5. A autoridade competente do território onde se realizem as operações deverá, em conformidade com qualquer acordo celebrado pelas autoridades competentes interessadas exercer fiscalização sobre as atividades das pessoas ou organismos munidos de autorização expedida em virtude do parágrafo precedente, com exceção das atividades de qualquer organismo estabelecido em conformidade com as disposições de um instrumento internacional, cuja situação, continue a ser regulada pelos termos de tal instrumento ou por acordo celebrado entre esse organismo e a autoridade competente interessada.
6. Antes de autorizar a introdução de trabalhadores migrantes, a autoridade competente do território de imigração deverá certificar-se de que não existe nesse território número suficiente de trabalhadores disponíveis capazes de realizar o trabalho em apreço.
7. Nenhuma das disposições do presente artigo deverá ser interpretada como autorizando uma pessoa ou uma entidade que não seja a autoridade competente do território de imigração a permitir a entrada de um trabalhador migrante no território de um Membro.
1. Todo o Membro para o qual se ache em vigor o presente anexo e cuja legislação autorize as operações de recrutamento, introdução e colocação, tal como se acham definidas no artigo 2º, deverá regulamentar aquelas dentre tais operações que estejam autorizadas por sua legislação em conformidade com as disposições do presente artigo.
2. Com reserva das disposições estabelecidas no parágrafo seguinte, só terão direito a efetuar as operações de recrutamento, introdução e colocação.
a) os serviços públicos de colocação ou outros organismos oficiais do território onde se realizem tais operações;
b) os organismos oficiais de um território distinto daquele onde se realizarem as operações e que estejam autorizados a realizá-las nesse território em virtude de um acordo entre os governos interessados; e
c) qualquer organismo estabelecido de conformidade com as disposições de instrumento internacional.

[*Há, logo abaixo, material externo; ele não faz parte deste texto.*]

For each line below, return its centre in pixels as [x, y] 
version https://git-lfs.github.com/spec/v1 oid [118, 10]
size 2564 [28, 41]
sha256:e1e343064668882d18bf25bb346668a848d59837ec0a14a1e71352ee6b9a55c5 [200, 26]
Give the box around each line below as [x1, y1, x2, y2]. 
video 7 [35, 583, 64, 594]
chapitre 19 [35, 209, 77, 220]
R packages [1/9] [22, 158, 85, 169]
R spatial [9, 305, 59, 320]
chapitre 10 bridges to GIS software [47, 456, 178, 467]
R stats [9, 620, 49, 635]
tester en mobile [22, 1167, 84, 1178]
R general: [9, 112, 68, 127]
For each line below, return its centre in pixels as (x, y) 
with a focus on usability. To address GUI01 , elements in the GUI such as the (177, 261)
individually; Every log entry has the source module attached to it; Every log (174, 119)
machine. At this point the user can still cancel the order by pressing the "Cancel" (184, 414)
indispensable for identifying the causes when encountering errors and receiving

3. Na medida em que a legislação nacional ou um acordo bilateral o permitam e com reserva, se for necessária, no interesse do migrante, da aprovação e fiscalização da autoridade competente, as operações de recrutamento, introdução e colocação poderão ser efetuadas:
a) pelo empregador ou por pessoa que esteja a seu serviço e que o represente;
b) serviços particulares.
4. O direito de efetuar as operações de recrutamento, introdução e colocação deverá ser sujeito à autorização prévia da autoridade competente do território onde devem realizar tais operações, nos casos e nas modalidades que forem determinados:
a) pela legislação desse território;
b) por acordo entre a autoridade competente do território de imigração ou qualquer organismo estabelecido em conformidade com as disposições de um instrumento internacional e, de outro lado, a autoridade competente do território de imigração.

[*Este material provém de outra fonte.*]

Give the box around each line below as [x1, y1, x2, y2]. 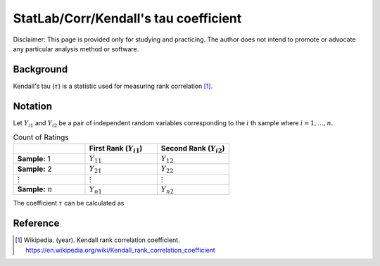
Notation [13, 100, 53, 112]
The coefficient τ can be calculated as [13, 199, 125, 208]
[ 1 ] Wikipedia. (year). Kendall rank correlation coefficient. [15, 236, 180, 244]
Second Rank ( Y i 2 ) [160, 143, 225, 154]
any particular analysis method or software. [13, 44, 139, 53]
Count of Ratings [13, 132, 69, 142]
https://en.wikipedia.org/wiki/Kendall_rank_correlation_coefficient [25, 246, 216, 254]
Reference [13, 217, 60, 229]
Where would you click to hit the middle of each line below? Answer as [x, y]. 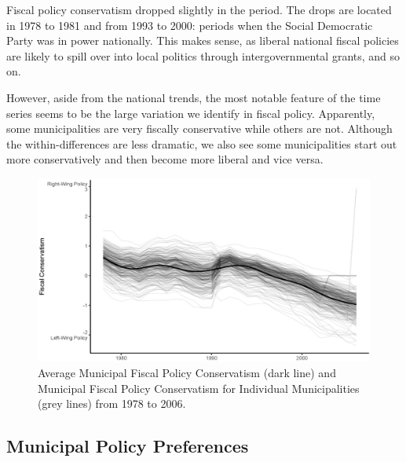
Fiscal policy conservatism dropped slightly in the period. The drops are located [199, 9]
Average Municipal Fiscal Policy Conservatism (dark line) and [187, 373]
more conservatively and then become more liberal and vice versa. [165, 159]
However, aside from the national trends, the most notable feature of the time [194, 97]
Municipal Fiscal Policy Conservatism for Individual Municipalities [199, 388]
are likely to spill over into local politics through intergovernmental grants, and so [203, 55]
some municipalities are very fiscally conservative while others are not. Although [199, 128]
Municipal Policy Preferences [128, 446]
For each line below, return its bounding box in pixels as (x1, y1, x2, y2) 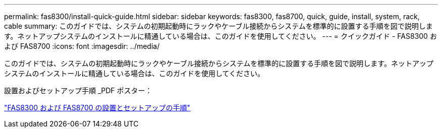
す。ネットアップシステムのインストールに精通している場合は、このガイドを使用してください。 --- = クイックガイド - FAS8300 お (4, 32, 437, 40)
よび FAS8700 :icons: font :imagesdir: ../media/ (4, 42, 160, 50)
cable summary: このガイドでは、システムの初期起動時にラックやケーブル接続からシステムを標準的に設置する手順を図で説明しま (4, 22, 433, 30)
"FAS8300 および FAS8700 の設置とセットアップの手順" (4, 103, 191, 112)
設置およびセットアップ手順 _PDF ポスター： (4, 86, 152, 95)
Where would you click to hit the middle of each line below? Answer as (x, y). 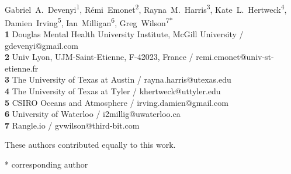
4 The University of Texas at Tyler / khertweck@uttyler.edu (113, 91)
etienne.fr (22, 68)
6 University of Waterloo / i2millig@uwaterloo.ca (93, 114)
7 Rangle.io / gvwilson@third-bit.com (72, 125)
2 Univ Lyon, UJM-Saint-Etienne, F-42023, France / (99, 57)
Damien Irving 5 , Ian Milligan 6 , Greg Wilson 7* (89, 22)
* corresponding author (46, 164)
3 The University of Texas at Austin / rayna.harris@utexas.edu (118, 79)
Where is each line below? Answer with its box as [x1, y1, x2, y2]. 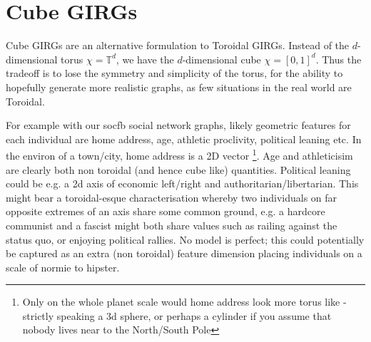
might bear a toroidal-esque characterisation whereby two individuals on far [6, 190, 337, 204]
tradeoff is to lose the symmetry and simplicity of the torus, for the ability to [6, 66, 343, 81]
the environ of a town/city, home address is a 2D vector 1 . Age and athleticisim [6, 146, 353, 162]
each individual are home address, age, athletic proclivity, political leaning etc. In [6, 131, 362, 146]
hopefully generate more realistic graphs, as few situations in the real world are [6, 79, 352, 94]
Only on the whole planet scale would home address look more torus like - [22, 294, 347, 309]
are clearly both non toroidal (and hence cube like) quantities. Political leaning [6, 162, 351, 177]
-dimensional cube [182, 51, 261, 66]
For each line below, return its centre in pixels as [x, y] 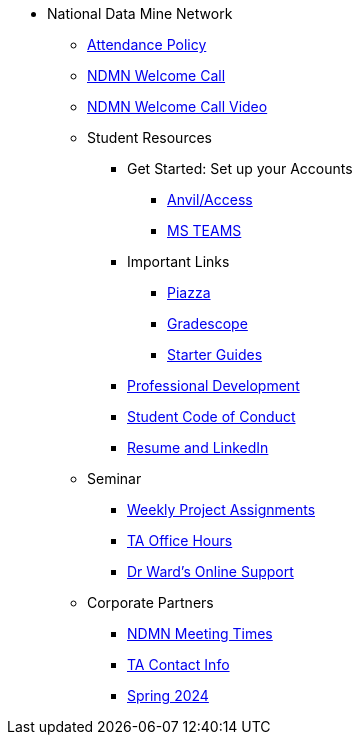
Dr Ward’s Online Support [210, 571]
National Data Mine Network [140, 13]
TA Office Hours [180, 540]
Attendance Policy [147, 44]
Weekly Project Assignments [221, 509]
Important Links [178, 261]
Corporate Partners [150, 602]
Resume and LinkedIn [198, 447]
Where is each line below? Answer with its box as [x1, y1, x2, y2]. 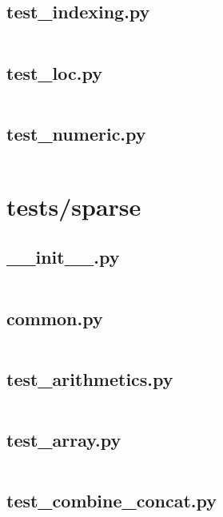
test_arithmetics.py [6, 366, 173, 391]
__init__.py [6, 245, 120, 269]
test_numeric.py [6, 121, 146, 145]
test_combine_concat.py [6, 488, 217, 513]
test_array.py [6, 427, 121, 451]
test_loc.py [6, 60, 102, 85]
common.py [6, 305, 103, 330]
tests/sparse [6, 189, 141, 222]
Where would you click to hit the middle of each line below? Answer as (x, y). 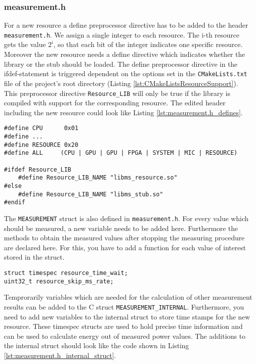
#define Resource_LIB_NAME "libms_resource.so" (98, 178)
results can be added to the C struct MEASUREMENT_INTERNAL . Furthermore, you (124, 306)
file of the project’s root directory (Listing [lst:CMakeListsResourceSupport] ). (121, 83)
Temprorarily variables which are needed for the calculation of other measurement (128, 297)
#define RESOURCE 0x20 (41, 145)
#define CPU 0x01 (41, 128)
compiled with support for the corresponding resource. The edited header (115, 103)
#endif (15, 203)
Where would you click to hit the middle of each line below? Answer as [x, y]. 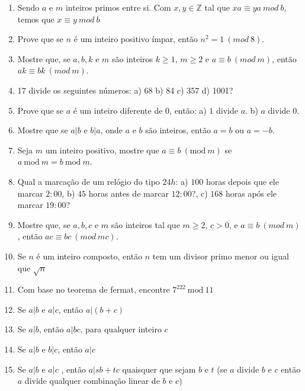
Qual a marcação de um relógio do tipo [89, 181]
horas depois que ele [242, 181]
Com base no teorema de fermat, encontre [94, 289]
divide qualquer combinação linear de [92, 381]
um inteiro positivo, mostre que [102, 150]
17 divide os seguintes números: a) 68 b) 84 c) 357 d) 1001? [125, 90]
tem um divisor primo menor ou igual [221, 256]
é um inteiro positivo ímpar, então [136, 39]
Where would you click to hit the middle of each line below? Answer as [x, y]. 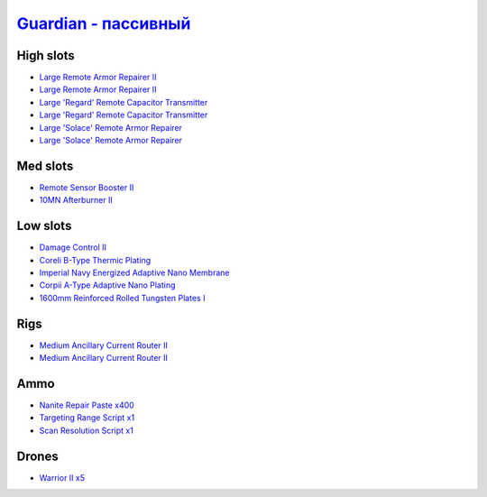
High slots [46, 55]
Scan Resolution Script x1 [87, 430]
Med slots [45, 166]
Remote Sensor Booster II [87, 187]
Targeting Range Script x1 [87, 418]
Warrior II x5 [62, 477]
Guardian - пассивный [104, 23]
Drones [37, 456]
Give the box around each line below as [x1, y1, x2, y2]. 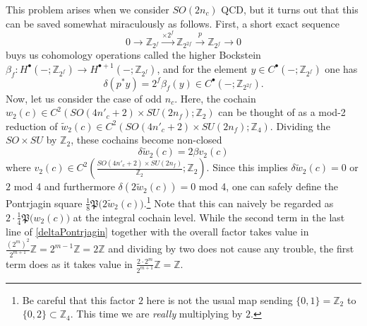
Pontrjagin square [6, 195, 83, 210]
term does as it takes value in [6, 256, 133, 271]
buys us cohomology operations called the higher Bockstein [6, 47, 261, 62]
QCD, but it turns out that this [221, 2, 359, 16]
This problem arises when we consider [6, 2, 169, 16]
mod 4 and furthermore [13, 179, 115, 194]
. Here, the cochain [174, 91, 256, 105]
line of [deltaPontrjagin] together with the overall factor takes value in [6, 223, 309, 238]
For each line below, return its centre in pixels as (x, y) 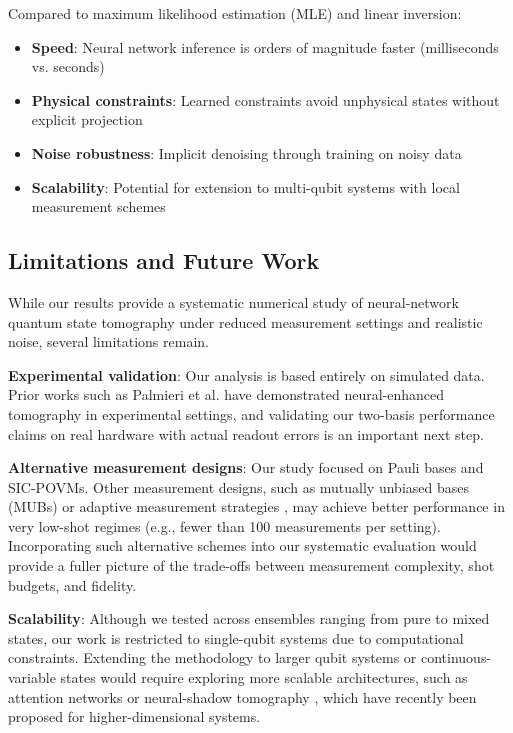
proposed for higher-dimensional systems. (134, 716)
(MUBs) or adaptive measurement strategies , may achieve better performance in (256, 506)
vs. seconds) (68, 66)
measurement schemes (98, 206)
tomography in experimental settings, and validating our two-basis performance (251, 413)
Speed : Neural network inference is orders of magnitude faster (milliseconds (265, 46)
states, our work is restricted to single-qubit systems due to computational (236, 637)
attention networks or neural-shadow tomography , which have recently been (242, 696)
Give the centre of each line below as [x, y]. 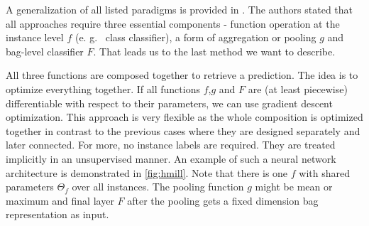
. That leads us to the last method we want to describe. [214, 51]
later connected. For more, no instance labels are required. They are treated [171, 145]
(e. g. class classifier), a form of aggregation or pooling [195, 37]
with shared [324, 172]
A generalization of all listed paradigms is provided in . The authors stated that [180, 9]
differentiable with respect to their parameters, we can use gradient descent [169, 103]
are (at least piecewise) [298, 88]
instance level [35, 37]
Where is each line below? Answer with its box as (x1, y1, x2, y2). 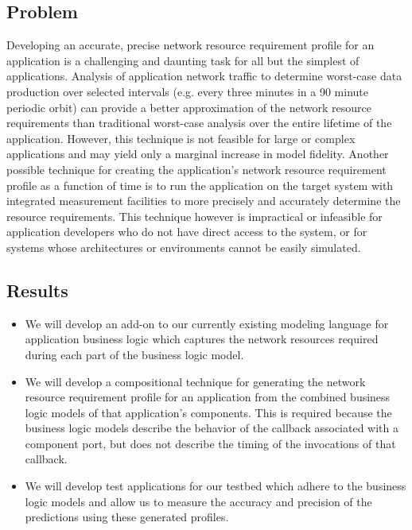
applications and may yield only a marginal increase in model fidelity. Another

5. A autoridade competente do território onde se realizem as operações deverá, em conformidade com qualquer acordo celebrado pelas autoridades competentes interessadas exercer fiscalização sobre as atividades das pessoas ou organismos munidos de autorização expedida em virtude do parágrafo precedente, com exceção das atividades de qualquer organismo estabelecido em conformidade com as disposições de um instrumento internacional, cuja situação, continue a ser regulada pelos termos de tal instrumento ou por acordo celebrado entre esse organismo e a autoridade competente interessada.

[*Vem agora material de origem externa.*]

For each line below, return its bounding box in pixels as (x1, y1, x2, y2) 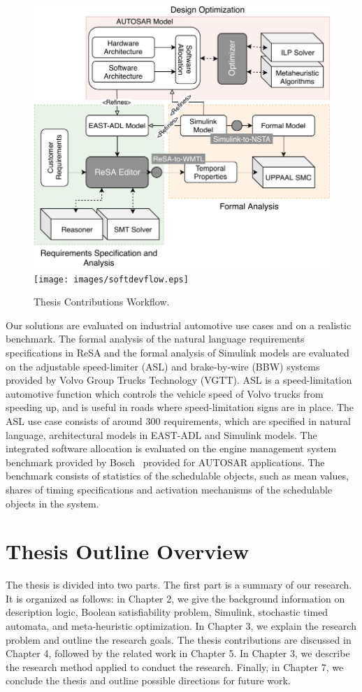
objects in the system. (6, 496, 99, 510)
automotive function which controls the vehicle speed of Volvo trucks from (6, 386, 324, 401)
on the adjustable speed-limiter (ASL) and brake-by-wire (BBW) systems (6, 359, 320, 373)
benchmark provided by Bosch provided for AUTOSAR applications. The (6, 454, 325, 469)
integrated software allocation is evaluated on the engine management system (6, 441, 337, 456)
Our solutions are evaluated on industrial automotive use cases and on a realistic (6, 317, 352, 332)
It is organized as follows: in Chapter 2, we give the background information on (6, 591, 345, 605)
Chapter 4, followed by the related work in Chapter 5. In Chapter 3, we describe (6, 646, 350, 661)
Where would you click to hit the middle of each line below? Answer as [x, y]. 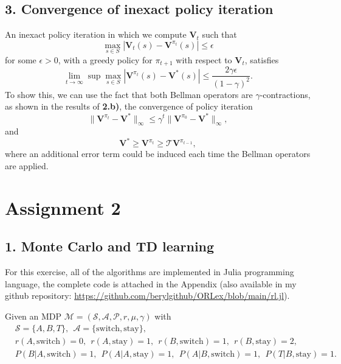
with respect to [204, 60]
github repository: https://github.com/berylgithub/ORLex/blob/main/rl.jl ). [147, 296]
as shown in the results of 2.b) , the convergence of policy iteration [129, 106]
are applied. [27, 166]
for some [21, 60]
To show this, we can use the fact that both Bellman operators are [129, 94]
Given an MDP [33, 316]
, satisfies [262, 60]
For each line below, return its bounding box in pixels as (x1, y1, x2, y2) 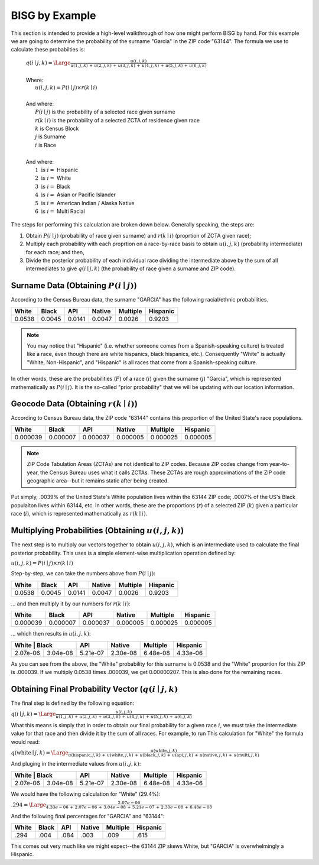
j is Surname (35, 133, 66, 140)
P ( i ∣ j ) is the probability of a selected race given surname (35, 108, 175, 115)
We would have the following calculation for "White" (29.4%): (11, 790, 161, 798)
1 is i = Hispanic (35, 166, 79, 174)
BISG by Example (11, 9, 96, 22)
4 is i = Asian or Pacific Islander (35, 191, 116, 198)
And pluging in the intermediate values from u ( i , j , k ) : (11, 760, 141, 767)
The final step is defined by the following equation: (11, 699, 135, 707)
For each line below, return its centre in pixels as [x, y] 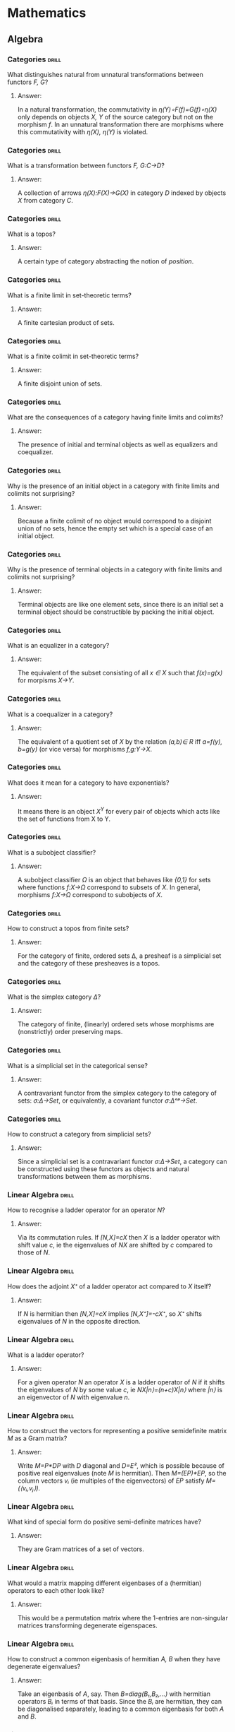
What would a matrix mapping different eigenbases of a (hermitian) [104, 1583]
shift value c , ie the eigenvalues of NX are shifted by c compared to [115, 1245]
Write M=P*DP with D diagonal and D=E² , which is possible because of [121, 1466]
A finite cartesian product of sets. [66, 322]
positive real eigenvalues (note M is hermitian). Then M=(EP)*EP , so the [122, 1473]
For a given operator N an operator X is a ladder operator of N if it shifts [121, 1382]
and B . [27, 1716]
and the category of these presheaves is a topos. [89, 963]
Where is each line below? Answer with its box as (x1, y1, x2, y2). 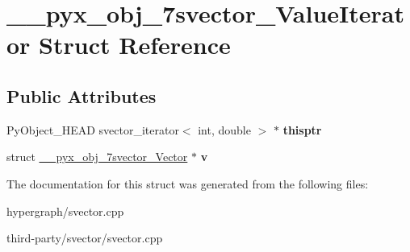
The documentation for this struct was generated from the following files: (6, 175, 369, 192)
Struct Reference (39, 28, 231, 61)
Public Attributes (6, 83, 157, 108)
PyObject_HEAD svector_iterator (6, 121, 179, 138)
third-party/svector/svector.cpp (6, 229, 163, 246)
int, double (198, 121, 251, 138)
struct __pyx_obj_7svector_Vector (6, 148, 188, 165)
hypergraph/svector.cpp (6, 202, 124, 219)
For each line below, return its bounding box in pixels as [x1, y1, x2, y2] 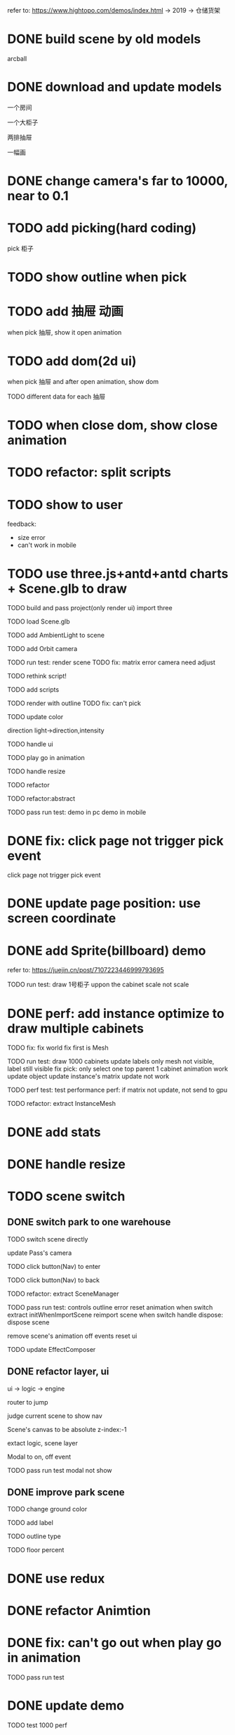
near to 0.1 [7, 188, 69, 204]
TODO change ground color [7, 1505, 88, 1514]
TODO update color [7, 713, 64, 721]
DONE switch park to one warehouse [7, 1216, 171, 1228]
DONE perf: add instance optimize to [7, 1005, 224, 1021]
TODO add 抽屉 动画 [7, 304, 124, 320]
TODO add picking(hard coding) [7, 220, 196, 236]
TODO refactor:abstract [7, 794, 76, 803]

6. Antes de autorizar a introdução de trabalhadores migrantes, a autoridade competente do território de imigração deverá certificar-se de que não existe nesse território número suficiente de trabalhadores disponíveis capazes de realizar o trabalho em apreço.
7. Nenhuma das disposições do presente artigo deverá ser interpretada como autorizando uma pessoa ou uma entidade que não seja a autoridade competente do território de imigração a permitir a entrada de um trabalhador migrante no território de um Membro.